**Exercise:** Both the line below containing "Home / Brands / Radio" and the line containing "Budget and Value", along with every line between them, should be repeated exactly; no other line belongs in the answer.

**Data for processing:**
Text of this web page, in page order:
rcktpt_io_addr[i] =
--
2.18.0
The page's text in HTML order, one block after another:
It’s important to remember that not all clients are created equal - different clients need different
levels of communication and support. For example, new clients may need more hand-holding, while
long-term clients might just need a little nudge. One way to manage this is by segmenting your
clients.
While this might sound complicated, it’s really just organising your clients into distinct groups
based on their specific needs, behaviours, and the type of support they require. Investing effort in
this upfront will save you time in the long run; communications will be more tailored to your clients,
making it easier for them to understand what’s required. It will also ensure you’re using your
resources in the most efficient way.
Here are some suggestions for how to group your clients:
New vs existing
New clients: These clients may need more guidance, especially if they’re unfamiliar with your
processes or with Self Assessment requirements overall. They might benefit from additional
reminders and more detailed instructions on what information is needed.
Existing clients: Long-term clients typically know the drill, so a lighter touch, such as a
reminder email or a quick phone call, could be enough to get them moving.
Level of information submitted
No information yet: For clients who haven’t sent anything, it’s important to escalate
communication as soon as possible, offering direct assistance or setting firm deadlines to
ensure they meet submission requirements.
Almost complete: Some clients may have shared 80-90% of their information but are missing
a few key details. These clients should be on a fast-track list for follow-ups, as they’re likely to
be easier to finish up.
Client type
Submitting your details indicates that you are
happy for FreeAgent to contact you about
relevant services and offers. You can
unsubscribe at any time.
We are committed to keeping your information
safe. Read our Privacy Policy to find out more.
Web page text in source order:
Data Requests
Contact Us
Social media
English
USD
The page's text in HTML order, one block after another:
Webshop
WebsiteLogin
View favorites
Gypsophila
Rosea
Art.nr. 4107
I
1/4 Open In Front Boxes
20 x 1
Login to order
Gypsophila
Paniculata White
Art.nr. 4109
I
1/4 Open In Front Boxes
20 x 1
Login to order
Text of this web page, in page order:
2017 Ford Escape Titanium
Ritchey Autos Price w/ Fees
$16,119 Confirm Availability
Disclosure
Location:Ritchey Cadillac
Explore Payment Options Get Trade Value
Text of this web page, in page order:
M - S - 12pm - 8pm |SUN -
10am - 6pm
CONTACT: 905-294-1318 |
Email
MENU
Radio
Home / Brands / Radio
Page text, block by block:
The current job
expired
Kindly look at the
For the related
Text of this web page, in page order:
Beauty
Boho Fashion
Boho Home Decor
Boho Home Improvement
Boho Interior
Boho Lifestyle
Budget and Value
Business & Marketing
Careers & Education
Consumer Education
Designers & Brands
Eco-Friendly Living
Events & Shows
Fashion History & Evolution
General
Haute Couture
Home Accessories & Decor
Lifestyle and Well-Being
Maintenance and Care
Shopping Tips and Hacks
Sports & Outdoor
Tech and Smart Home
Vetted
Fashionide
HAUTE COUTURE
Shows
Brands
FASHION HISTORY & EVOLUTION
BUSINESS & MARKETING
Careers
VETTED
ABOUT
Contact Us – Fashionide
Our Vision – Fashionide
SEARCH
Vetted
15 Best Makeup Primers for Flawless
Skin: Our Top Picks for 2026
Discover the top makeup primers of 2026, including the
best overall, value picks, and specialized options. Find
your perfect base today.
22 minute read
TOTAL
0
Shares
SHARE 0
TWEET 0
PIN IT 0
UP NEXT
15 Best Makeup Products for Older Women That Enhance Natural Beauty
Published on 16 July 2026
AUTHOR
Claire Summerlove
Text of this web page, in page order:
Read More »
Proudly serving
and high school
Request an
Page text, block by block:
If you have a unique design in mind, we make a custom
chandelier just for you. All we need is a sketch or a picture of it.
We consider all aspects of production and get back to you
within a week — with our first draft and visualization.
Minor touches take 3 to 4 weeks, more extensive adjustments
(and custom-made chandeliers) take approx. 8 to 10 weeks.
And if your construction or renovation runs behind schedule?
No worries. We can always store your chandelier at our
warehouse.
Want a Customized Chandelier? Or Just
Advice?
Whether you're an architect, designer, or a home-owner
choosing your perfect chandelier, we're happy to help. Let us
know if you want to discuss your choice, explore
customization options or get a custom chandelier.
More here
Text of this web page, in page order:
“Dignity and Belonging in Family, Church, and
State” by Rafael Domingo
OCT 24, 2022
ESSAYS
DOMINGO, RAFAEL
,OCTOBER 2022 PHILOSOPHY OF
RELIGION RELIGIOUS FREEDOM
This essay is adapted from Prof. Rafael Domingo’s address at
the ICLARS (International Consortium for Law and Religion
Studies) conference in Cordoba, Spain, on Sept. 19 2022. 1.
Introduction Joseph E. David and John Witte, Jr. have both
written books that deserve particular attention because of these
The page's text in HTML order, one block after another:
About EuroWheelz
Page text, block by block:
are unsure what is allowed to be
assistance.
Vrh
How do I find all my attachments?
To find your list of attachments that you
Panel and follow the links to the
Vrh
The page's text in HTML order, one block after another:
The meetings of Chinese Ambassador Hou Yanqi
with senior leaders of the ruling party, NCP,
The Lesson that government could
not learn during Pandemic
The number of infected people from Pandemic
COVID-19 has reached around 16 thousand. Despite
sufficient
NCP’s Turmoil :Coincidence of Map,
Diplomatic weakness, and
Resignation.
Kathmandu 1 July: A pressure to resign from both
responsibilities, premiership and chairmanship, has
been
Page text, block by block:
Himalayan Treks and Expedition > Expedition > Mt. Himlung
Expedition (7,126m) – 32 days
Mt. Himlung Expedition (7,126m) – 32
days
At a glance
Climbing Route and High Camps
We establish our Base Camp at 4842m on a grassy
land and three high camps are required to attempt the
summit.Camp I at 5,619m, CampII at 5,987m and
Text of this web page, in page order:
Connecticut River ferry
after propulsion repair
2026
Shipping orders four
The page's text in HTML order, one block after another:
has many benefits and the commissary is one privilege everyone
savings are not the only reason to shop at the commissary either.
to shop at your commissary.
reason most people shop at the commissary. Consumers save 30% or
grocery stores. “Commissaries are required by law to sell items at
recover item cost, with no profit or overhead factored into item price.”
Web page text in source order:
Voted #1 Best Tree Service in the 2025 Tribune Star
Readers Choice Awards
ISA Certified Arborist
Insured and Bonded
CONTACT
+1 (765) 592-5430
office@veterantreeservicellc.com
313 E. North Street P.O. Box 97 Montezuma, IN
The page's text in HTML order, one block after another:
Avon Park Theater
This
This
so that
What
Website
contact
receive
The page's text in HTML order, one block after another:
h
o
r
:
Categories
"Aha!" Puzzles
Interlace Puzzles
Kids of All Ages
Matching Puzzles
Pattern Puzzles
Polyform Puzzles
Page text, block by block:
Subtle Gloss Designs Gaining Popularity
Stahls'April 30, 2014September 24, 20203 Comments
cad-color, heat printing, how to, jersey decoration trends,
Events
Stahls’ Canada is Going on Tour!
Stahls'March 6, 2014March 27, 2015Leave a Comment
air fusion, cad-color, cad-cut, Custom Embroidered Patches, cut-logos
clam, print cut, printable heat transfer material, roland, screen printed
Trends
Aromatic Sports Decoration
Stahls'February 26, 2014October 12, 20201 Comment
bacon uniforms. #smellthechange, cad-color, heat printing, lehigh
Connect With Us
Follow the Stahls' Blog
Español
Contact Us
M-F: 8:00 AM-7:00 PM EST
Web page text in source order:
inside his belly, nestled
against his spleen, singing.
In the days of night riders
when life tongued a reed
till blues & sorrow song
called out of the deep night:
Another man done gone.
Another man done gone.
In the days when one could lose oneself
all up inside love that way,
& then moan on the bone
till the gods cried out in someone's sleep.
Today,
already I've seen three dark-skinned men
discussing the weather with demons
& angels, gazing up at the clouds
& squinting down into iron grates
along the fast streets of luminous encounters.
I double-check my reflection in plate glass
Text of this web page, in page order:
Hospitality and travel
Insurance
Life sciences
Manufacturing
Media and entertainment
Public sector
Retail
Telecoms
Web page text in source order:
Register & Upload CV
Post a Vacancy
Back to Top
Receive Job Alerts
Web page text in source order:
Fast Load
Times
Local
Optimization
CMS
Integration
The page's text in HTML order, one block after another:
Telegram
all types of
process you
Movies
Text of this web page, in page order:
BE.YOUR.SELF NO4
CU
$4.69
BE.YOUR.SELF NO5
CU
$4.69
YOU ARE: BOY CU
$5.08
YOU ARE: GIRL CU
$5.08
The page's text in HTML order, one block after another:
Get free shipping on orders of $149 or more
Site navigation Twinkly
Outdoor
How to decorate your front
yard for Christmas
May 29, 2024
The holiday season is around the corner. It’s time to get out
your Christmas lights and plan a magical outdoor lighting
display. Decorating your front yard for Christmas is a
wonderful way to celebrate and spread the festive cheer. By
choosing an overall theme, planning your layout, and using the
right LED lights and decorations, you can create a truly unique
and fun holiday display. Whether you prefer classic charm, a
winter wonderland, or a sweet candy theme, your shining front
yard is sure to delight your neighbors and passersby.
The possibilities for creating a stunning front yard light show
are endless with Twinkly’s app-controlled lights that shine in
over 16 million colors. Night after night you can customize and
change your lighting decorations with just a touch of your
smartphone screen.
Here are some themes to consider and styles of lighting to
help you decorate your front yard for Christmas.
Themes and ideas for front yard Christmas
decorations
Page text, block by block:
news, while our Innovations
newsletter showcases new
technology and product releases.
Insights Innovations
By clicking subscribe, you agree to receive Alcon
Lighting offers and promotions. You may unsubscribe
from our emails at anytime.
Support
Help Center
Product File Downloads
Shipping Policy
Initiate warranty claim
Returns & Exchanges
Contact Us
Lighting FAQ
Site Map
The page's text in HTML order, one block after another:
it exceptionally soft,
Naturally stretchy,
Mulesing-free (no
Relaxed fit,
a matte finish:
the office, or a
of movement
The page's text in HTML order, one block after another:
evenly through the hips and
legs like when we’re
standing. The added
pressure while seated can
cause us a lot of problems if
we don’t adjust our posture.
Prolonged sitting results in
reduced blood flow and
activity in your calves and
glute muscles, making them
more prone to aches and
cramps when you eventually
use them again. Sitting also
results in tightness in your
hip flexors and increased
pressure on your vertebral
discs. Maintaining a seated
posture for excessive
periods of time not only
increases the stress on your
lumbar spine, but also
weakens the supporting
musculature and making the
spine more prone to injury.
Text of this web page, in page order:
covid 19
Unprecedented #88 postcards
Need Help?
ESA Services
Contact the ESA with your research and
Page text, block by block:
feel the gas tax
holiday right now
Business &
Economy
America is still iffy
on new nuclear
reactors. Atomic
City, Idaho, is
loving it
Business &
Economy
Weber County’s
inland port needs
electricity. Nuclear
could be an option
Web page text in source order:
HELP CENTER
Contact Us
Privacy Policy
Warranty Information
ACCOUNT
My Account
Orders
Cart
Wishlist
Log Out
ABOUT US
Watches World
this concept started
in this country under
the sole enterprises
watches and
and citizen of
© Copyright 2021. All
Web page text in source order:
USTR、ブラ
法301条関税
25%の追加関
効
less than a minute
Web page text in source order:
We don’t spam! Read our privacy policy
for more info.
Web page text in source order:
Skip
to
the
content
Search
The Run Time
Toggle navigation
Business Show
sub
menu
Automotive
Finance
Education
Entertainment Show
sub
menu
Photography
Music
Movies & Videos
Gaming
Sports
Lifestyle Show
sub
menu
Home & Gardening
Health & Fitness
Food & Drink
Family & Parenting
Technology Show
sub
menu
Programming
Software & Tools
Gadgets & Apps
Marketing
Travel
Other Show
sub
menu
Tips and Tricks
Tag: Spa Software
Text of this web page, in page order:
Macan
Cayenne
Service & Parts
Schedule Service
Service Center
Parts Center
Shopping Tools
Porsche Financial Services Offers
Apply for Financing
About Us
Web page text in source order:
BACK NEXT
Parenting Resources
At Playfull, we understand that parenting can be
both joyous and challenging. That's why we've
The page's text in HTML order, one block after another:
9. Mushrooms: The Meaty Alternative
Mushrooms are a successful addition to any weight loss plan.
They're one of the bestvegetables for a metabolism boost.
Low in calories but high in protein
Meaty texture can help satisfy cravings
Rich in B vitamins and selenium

**Response to the exercise:**
Home / Brands / Radio
Page text, block by block:
The current job
expired
Kindly look at the
For the related
Text of this web page, in page order:
Beauty
Boho Fashion
Boho Home Decor
Boho Home Improvement
Boho Interior
Boho Lifestyle
Budget and Value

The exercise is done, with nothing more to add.